AVAILABLE RECORDS
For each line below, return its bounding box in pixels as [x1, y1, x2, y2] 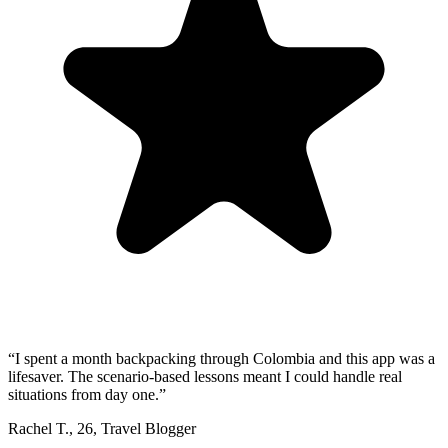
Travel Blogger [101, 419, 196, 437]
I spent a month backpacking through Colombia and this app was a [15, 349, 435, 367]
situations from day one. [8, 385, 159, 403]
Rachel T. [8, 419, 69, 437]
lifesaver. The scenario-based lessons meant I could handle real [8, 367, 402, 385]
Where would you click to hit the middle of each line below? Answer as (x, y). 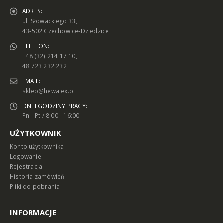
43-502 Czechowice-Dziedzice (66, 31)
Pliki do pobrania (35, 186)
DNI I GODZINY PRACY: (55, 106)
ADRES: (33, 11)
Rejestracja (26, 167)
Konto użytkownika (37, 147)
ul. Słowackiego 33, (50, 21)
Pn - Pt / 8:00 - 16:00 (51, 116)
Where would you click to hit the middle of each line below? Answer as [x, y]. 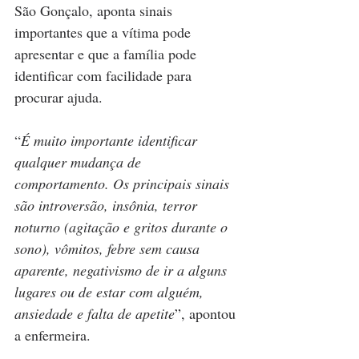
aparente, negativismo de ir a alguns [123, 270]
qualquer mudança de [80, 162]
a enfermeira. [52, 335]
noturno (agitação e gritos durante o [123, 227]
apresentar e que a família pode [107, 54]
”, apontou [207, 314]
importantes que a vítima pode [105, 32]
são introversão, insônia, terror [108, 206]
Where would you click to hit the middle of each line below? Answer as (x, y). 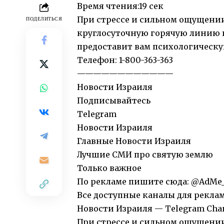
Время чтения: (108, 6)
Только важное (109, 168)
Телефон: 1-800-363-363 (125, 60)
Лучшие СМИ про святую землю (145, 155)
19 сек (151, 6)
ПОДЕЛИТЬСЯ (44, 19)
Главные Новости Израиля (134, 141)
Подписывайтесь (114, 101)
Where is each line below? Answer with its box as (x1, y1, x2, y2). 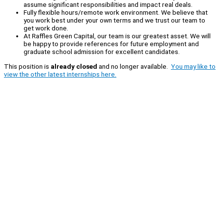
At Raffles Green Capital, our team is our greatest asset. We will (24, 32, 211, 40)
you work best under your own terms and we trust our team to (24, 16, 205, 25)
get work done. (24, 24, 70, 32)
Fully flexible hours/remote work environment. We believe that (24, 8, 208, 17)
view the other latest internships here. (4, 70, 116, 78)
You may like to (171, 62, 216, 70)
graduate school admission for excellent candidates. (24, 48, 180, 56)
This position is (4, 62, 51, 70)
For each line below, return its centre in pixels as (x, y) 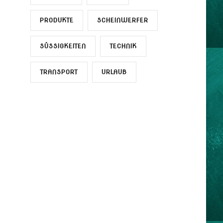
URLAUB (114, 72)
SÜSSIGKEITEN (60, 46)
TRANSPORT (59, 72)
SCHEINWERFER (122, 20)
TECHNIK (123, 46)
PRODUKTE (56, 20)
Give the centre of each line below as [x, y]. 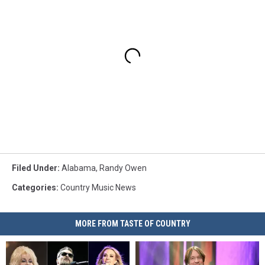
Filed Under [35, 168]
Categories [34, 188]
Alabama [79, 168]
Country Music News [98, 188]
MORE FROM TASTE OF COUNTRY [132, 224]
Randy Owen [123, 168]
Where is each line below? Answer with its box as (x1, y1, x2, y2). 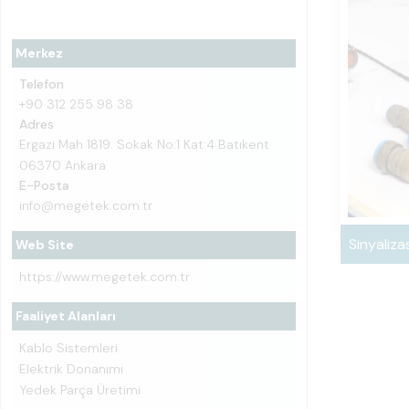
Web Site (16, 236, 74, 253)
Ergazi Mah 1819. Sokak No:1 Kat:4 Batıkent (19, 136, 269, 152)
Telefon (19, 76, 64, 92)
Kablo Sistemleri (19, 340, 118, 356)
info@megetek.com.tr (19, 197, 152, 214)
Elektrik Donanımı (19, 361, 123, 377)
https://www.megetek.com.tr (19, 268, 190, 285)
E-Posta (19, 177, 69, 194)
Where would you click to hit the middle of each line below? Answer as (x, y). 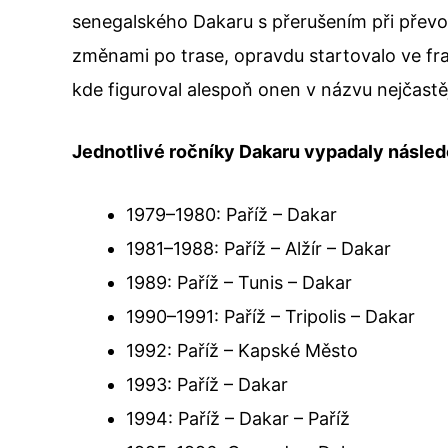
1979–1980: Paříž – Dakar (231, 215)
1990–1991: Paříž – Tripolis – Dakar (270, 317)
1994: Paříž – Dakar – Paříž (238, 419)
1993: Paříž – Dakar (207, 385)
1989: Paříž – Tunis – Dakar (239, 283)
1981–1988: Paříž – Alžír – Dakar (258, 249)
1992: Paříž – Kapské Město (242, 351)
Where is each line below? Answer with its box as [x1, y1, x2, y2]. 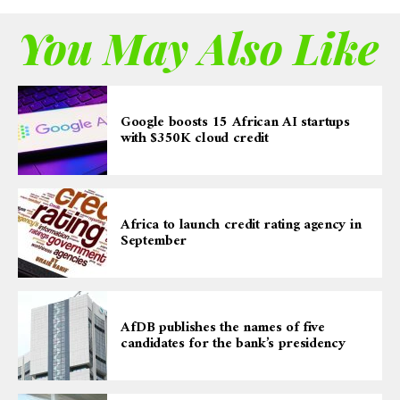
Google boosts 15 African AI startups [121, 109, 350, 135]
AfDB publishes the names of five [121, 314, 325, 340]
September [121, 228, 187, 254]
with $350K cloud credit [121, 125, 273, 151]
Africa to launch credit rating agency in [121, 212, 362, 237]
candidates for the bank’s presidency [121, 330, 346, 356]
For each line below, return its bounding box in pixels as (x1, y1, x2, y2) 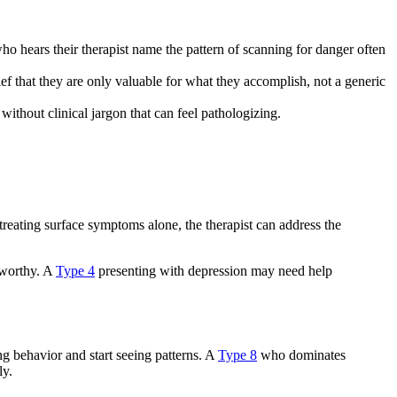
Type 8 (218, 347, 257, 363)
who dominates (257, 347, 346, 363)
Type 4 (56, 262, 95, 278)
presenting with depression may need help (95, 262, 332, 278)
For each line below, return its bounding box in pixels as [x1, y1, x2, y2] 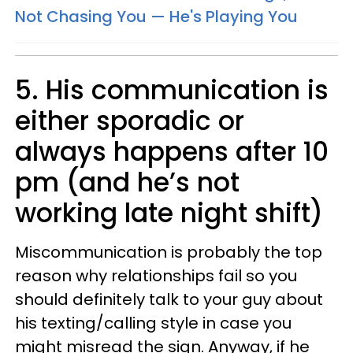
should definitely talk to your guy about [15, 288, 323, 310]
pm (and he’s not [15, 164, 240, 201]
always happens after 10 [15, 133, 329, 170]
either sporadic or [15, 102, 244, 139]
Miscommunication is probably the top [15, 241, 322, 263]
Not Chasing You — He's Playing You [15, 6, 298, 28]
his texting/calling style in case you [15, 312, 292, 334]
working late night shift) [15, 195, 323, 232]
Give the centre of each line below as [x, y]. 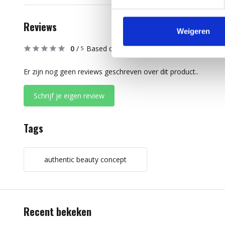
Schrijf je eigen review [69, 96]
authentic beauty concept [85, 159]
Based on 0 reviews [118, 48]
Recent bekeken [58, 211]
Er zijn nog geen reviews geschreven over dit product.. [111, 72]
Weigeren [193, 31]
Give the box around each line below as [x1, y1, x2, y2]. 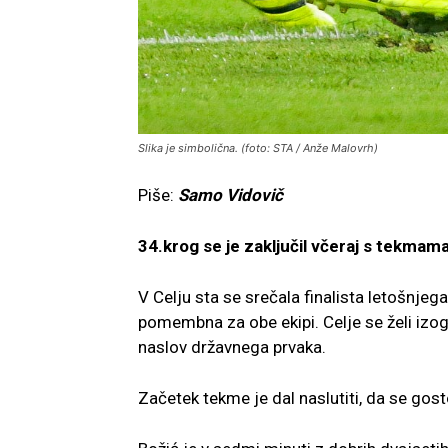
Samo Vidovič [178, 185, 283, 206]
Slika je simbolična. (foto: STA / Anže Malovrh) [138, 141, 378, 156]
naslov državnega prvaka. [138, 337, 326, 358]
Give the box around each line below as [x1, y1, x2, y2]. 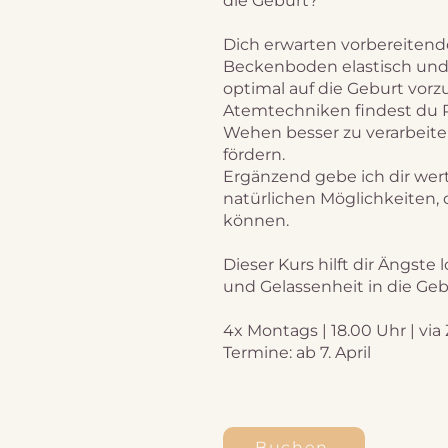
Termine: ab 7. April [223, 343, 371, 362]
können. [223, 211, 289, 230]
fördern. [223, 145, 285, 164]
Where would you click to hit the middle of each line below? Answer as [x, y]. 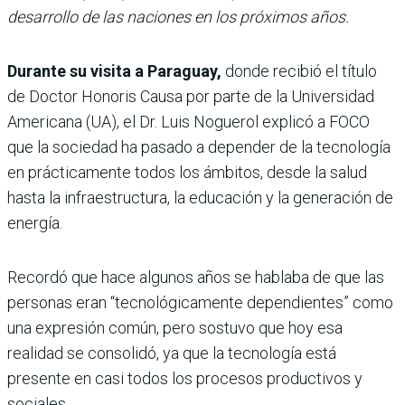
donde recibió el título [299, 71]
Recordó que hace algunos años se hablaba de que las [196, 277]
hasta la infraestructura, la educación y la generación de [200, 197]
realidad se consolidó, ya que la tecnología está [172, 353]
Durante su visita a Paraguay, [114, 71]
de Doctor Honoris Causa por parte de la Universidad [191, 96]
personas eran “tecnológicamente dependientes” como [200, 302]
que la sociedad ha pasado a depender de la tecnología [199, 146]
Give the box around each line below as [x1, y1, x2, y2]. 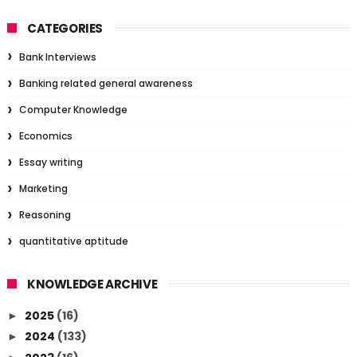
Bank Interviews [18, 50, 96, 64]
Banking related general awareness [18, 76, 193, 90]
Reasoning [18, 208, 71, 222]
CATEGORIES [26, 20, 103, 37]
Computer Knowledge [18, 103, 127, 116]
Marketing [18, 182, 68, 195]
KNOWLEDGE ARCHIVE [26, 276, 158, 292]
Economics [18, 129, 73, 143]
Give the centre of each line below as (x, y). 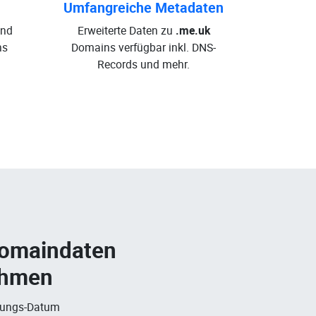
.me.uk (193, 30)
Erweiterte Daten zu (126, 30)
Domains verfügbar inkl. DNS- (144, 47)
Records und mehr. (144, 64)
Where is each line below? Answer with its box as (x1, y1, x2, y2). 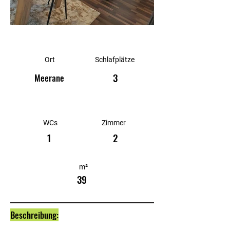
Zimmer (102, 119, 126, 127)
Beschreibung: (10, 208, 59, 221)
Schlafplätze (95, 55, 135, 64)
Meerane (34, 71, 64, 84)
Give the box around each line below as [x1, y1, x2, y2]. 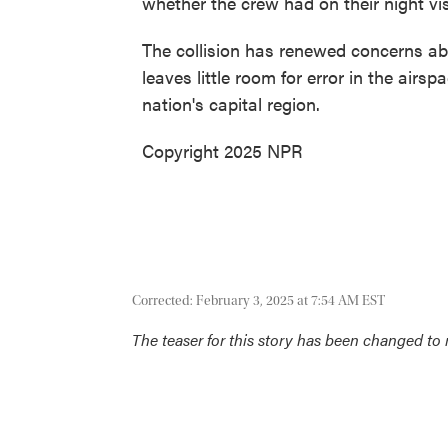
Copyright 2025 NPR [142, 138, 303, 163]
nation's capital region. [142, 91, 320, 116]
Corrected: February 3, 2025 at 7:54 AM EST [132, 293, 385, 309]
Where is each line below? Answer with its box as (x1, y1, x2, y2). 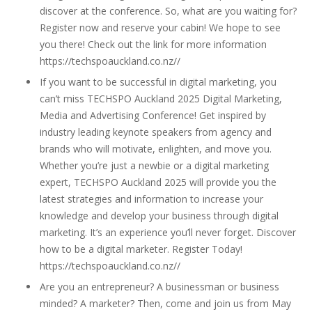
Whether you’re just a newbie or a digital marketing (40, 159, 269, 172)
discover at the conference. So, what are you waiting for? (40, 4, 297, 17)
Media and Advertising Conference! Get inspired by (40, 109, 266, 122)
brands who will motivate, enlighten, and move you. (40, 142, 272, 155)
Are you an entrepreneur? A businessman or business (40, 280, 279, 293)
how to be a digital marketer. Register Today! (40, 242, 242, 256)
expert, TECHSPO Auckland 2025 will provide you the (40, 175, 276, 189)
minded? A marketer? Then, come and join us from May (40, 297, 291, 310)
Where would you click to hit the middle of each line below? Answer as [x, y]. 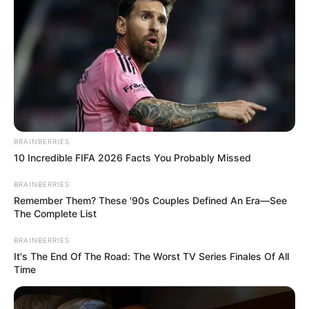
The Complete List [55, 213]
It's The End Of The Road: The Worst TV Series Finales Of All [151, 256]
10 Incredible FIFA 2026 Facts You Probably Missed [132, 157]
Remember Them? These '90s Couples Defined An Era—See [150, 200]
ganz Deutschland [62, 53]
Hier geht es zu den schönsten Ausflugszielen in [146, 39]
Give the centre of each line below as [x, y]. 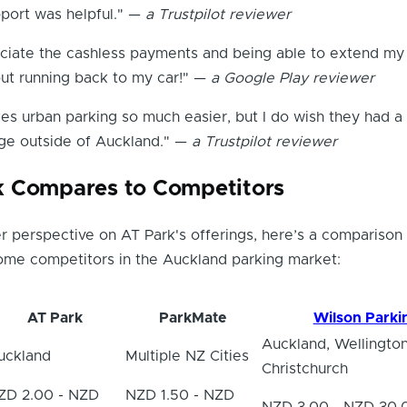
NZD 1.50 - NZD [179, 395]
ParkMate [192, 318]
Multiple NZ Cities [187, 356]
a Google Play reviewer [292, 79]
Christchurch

WHAT IS EXPECTED
Identify how many lines in the entries above include the string "digital", then state that number alone.

WRITTEN SOLUTION
2